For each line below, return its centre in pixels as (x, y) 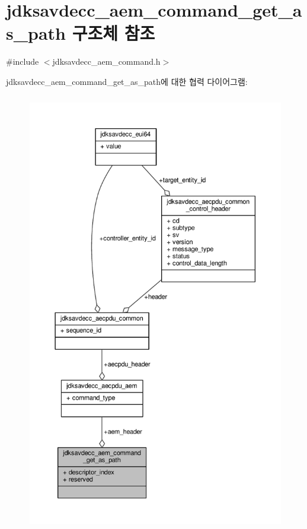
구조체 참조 (113, 33)
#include (23, 61)
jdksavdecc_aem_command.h (106, 61)
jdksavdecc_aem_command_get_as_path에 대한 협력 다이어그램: (127, 81)

========================================

**Problem to solve:**
Please transcribe the listing exactly as it stands, but omit its pictures.

**Solution for this exercise:**
For each line below, return its centre in pixels as (x, y) 
구조체 참조 (113, 33)
#include (23, 61)
jdksavdecc_aem_command.h (106, 61)
jdksavdecc_aem_command_get_as_path에 대한 협력 다이어그램: (127, 81)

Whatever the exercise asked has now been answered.